# Infection/cancer of 1st digit (dewclaw)



## JackieM1982 (Jul 21, 2005)

Hi all,

Three weeks ago Treck injured his dewclaw, split it in half. I was keeping it clean and hoping it would grow out and heal on its own. However, about 6 days after the initial injury it became infected and swollen. The next day he was at the vet's and she prescribed him 2 weeks worth of antibiotics and removed part of the claw after applying some topical lidocaine. 

After 2 weeks on antibiotics some of the swelling had reduced and it was less inflammed however it's still twice the size of his other dewclaw. So, we returned to the vet's (this was yesterday) and took some radiographs. The images showed that the three bones of the dewclaw digit are, in the vet's words, "moth eaten", either from a bone infection or cancer. She also prescribed an antibiotic that fights anaerobic bacteria (i.e., bone infections).

After his bloodwork comes back (which should be Mon., 6/14) he'll be set in for surgery to amputate the entire digit and have it biopsied, probably on Tuesday morning. 

I wanted to know if anyone has had experience with something similiar? With either cancer of the toe (either bone cancer or squamous cell carcinoma), bone infections, or benign tumors of the toes.


----------



## onyx'girl (May 18, 2007)

From the sounds of it, Treck probably had the issue going on, so the claw was already compromised?

I have a friend with a greyhound and her dogs nails are just deteriorating. Happened about 6 weeks ago, an auto-immune disorder. Here is a link on it. Supposedly GSD's are one of the breeds prone to it.
If you notice more than that claw acting odd, then this may be the reason. The vet my friend used had no idea what it was until they went to MSU vet teaching hospital for diagnosis. At this time the claws are healing, but the pain and discomfort has been bad for the dog. She has been on Rimadyl for a long time.
I hope all goes well for Treck. At least it isn't a nail that he puts pressure on to get around.


----------



## Elaine (Sep 10, 2006)

Bone cancer or a bone infection are not good things. It's not terribly common to have osteosarc in the toes, but it can happen. Bone infections are tough to treat, but amputation of the digit can help so long as the infection hasn't spread further. I'm not sure about the other cancer in the toes.

It's not good that there are radiologic changes of the bone. I'm glad you are getting on this quickly so you can find out what's going on so you can make appropriate treatment decisions before it gets worse.


----------



## arycrest (Feb 28, 2006)

So sorry to hear about Treck's problem. 

Currently Mac is being treated for an e.coli infection in his ankle (I'm honestly not sure if the bone itself is infected this time or the area around the bone). He's now on his second three week course of Cipro. He had a nasty ankle bone infection a few years ago where he was on clindamycin for six months before it came back clear.

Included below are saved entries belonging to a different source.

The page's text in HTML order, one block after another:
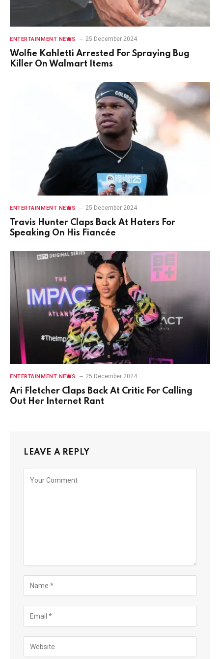
ENTERTAINMENT NEWS 25 December 2024
Wolfie Kahletti Arrested For Spraying Bug
Killer On Walmart Items
ENTERTAINMENT NEWS 25 December 2024
Travis Hunter Claps Back At Haters For
Speaking On His Fiancée
ENTERTAINMENT NEWS 25 December 2024
Ari Fletcher Claps Back At Critic For Calling
Out Her Internet Rant
LEAVE A REPLY
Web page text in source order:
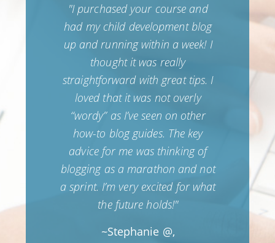
"I purchased your course and
had my child development blog
up and running within a week! I
thought it was really
straightforward with great tips. I
loved that it was not overly
“wordy” as I’ve seen on other
how-to blog guides. The key
advice for me was thinking of
blogging as a marathon and not
a sprint. I’m very excited for what
the future holds!"
~Stephanie @,
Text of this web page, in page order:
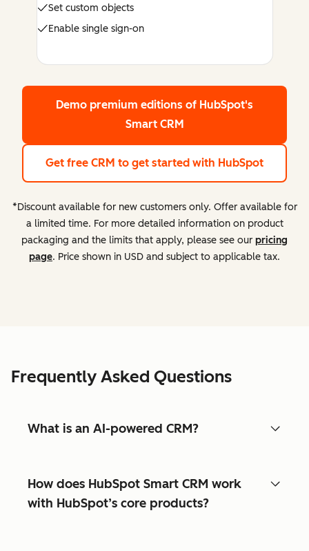
Set custom objects
Enable single sign-on
Demo premium editions of HubSpot's
Smart CRM
Get free CRM to get started with HubSpot
*Discount available for new customers only. Offer available for
a limited time. For more detailed information on product
packaging and the limits that apply, please see our pricing
page. Price shown in USD and subject to applicable tax.
Frequently Asked Questions
What is an AI-powered CRM?
How does HubSpot Smart CRM work
with HubSpot’s core products?
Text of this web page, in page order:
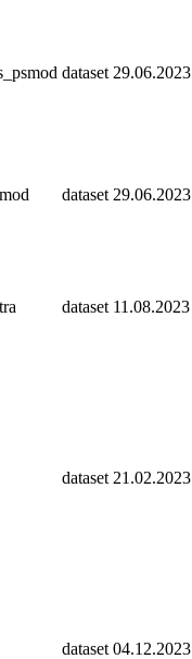
dataset 29.06.2023
dataset 29.06.2023
dataset 11.08.2023
dataset 21.02.2023
dataset 04.12.2023
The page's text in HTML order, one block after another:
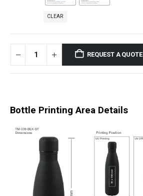
CLEAR
REQUEST A QUOTE
Bottle Printing Area Details

Sounds like you and the vet are on top of Treck's infection ... GOOD LUCK!!!


----------



## JackieM1982 (Jul 21, 2005)

Thanks for the info. 

None of his other claws are involved.

I'm assuming that his dewclaw was already compromised in some way (either infection or cancer) and that's why the claw broke. (I think he broke it jumping up at a squirrel in a tree.) 

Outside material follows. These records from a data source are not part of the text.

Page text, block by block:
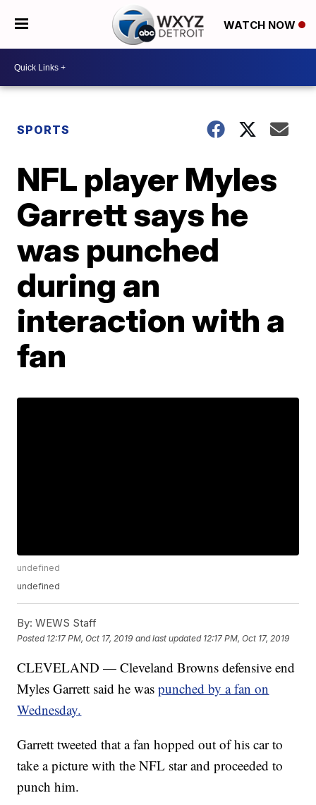
WATCH NOW
SPORTS
NFL player Myles
Garrett says he
was punched
during an
interaction with a
fan
undefined
undefined
By: WEWS Staff
Posted 12:17 PM, Oct 17, 2019 and last updated 12:17 PM, Oct 17, 2019
CLEVELAND — Cleveland Browns defensive end
Myles Garrett said he waspunched by a fan on
Wednesday.
Garrett tweeted that a fan hopped out of his car to
take a picture with the NFL star and proceeded to
punch him.
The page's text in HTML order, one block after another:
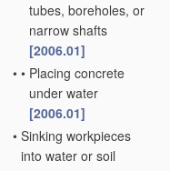
tubes, boreholes, or
narrow shafts
[2006.01]
• • Placing concrete
under water
[2006.01]
• Sinking workpieces
into water or soil
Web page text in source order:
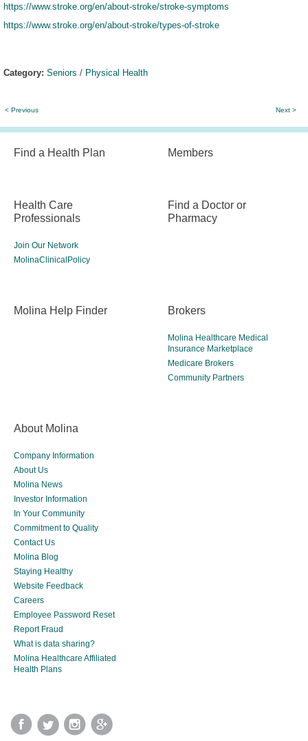
https://www.stroke.org/en/about-stroke/stroke-symptoms
https://www.stroke.org/en/about-stroke/types-of-stroke
Category: Seniors / Physical Health
< Previous Next >
Find a Health Plan Members
Health Care
Professionals
Join Our Network
MolinaClinicalPolicy
Find a Doctor or
Pharmacy
Molina Help Finder Brokers
Molina Healthcare Medical
Insurance Marketplace
Medicare Brokers
Community Partners
About Molina
Company Information
About Us
Molina News
Investor Information
In Your Community
Commitment to Quality
Contact Us
Molina Blog
Staying Healthy
Website Feedback
Careers
Employee Password Reset
Report Fraud
What is data sharing?
Molina Healthcare Affiliated
Health Plans
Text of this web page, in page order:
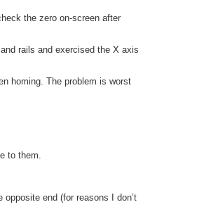
the zero on-screen after
rails and exercised the X axis
homing. The problem is worst
to them.
end (for reasons I don’t

I just hope it's nothing more than an infection, or if it winds up being cancer that it's a less-metastatic type. 

Arycrest: How did Mac get an e. coli infection of his ankle?? Treck is currently on Clindamycin too.

Onyx'girl: Yes, I'm very thankful it's a non-weight bearing toe! It seems very painful to the touch.

Warning ... graphic pic:
http://i22.photobucket.com/albums/b310/JackieM1982/011.jpg


----------



## arycrest (Feb 28, 2006)

JackieM1982 said:


> ...
> Arycrest: How did Mac get an e. coli infection of his ankle?? Treck is currently on Clindamycin too.

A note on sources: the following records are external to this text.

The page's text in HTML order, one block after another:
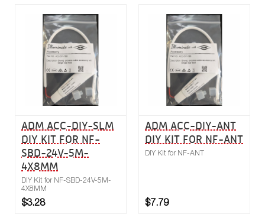
Buy now
Compare
ADM ACC-DIY-SLM
DIY KIT FOR NF-
SBD-24V-5M-
4X8MM
DIY Kit for NF-SBD-24V-5M-
4X8MM
$3.28
ADM ACC-DIY-ANT
DIY KIT FOR NF-ANT
DIY Kit for NF-ANT
$7.79
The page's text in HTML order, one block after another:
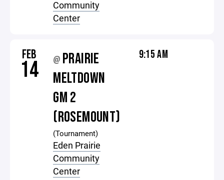
Community
Center
FEB
14 @ PRAIRIE
MELTDOWN
GM 2
(ROSEMOUNT)
(Tournament)
Eden Prairie
Community
Center
9:15 AM
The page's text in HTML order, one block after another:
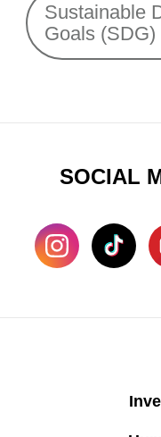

According to my vet, the only way he could have gotten this type of e.coli infection is that he had some type of perferation in his intestines that contaminated his bloodstream (it's not the same type of e.coli found by eating bad meat). The only thing I can think of that might be sharp enough to do this is the quill from a trespassing chicken's wing feathers (one of Mac's favorite treats he catches in the yard).


----------



## LisaT (Feb 7, 2005)

Been there! Here's the thread, somewhere in there is the biopsy report.

http://www.germanshepherds.com/foru...99787-what-do-about-dew-claw.html#post1354965



We thought he had just damaged his dew claw, until a growth started appearing. Then we figured it broke because it was compromised. We then had to amputate it...came back as reactive bone and some weird immune system cells. We had first thought cancer too. We were very concerned, because often cancer in a digit is pretty aggressive 

Here are the pics that were moved when I reorganized my photobucket album:

normal dewclaw:









after nail split:









It just got worse:



























After amputation:


















It still swells sometimes, there is some weird immune system something going on.


----------



## JackieM1982 (Jul 21, 2005)

Thanks so much Lisa for the link to your thread. Treck's situation seems very similiar, except there is substantial boney involvement. I'm really hoping it's just an odd auto-immune response and not cancer. 

If you click the link in my last thread you can see the similiarities between their dewclaws. I can't wait to get this thing removed and biopsied! His bloodwork came back completely normal yesterday ... I don't know if that's good news or not, perhaps an elevated WBC count would have indicated an infection? 

I had to apply for a credit card in order to cover the cost of surgery. So, as soon as it arrives in the mail he'll be set-in.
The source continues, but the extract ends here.